His first commercial effort under his new name — a self-help diet and exercise kit — sky-rocketed to success, quickly leading to a line of high-priced potions and pills.  Marketed as the DeLeon Immortalist Method, the concoctions he sold and the exercise routines he invented became a promising franchise.  For the first several years of his new, more ambitious career, the hills above La Jolla served as DeLeon’s base of operations.  From there he oversaw a chain of Immortalist Centers across the country and abroad, a thriving business.  But as his reputation grew along with his earnings, he felt the need of more sumptuous quarters, a facility that had more the aura of a worldly paradise where no one grew older than they were on the day they arrived — yet not too far from his loyal southern California following.  He had by then attracted a contingent of clients who encouraged this more inflated vision of his work and who were willing to pay the cost of exclusivity.  For the most part these were rich and well-preserved women, who felt the need to achieve physical fitness among their own kind, well-removed from life extenders of a lower social order.  It was time to offer a deluxe version of immortality.

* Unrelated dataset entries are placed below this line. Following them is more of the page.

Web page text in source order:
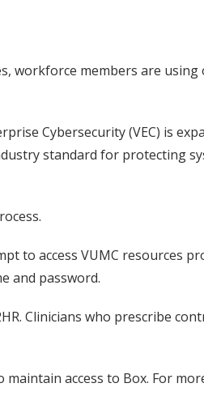
workforce members are
Cybersecurity (VEC) is
standard for protecting
to access VUMC resources
and password.
Clinicians who prescribe
maintain access to Box. For
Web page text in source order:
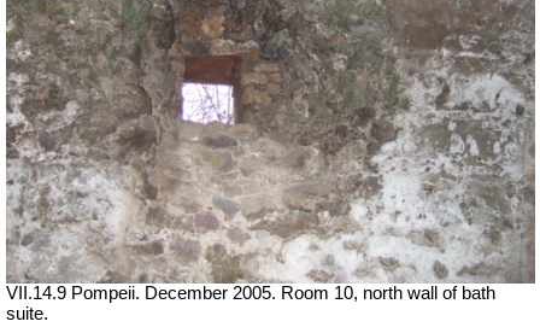
VII.14.9 Pompeii. December 2005. Room 10, north wall of bath
suite.

After a careful search, DeLeon chose a location on the Pacific side of Baja, a poor beach town several miles south of the seaside resorts.  San Lazaro was just close enough to Baja’s luxury hotels and casinos to make for a convenient visit — exactly the right psychic distance to create the sense of “getting away” without actually traveling further than a weekend might allow.  The location paid another dividend.  During his early years as a life- extension specialist in the United States, DeLeon had run afoul of intrusive medical authorities who questioned his license.  They knew his prehistory; under the name of Kastenbach, he had a record for narcotics violations, mainly involving steroids and pain-killers.  That made state and federal drug agencies uncomfortably inquisitive about the unusual formulary his longevity centers promoted.  His Mexican hosts cared less about such matters, welcoming the trade he brought across the border: celebrities, socialites, people of wealth and prominence.  Catering to that clientele made it worthwhile to shrink the size of his franchise business to a few select centers in the United States and Europe.

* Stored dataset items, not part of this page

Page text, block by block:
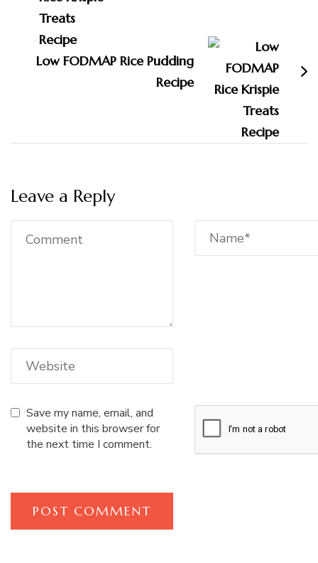
Low FODMAP Rice Pudding
Recipe
Leave a Reply
Save my name, email, and
website in this browser for
the next time I comment.

Julia came across DeLeon and his rejuvenating method soon after she opened her Pacific Heights clinic.  At the time, she was eagerly trying everything she came across to slow the aging of the body.  Too eagerly. Her search for more wholistic ways to heal led her to one of DeLeon’s overflow public lectures. He was a slick and charming speaker who talked a great case for himself, his daring, his insight, his miraculous powers.  He was extremely good at cloaking everything he mentioned in just enough mystery to make himself seem like a medical messiah.  Julia should have proceeded with care, but her curiosity got the better of her.  When she introduced herself after his lecture, he at once invited her to tour his center in San Lazaro, “Baja California’s garden of Eden,” as he called it.  She could come as his guest; he would be delighted to share his research.  She took him up on the offer and visited the following year.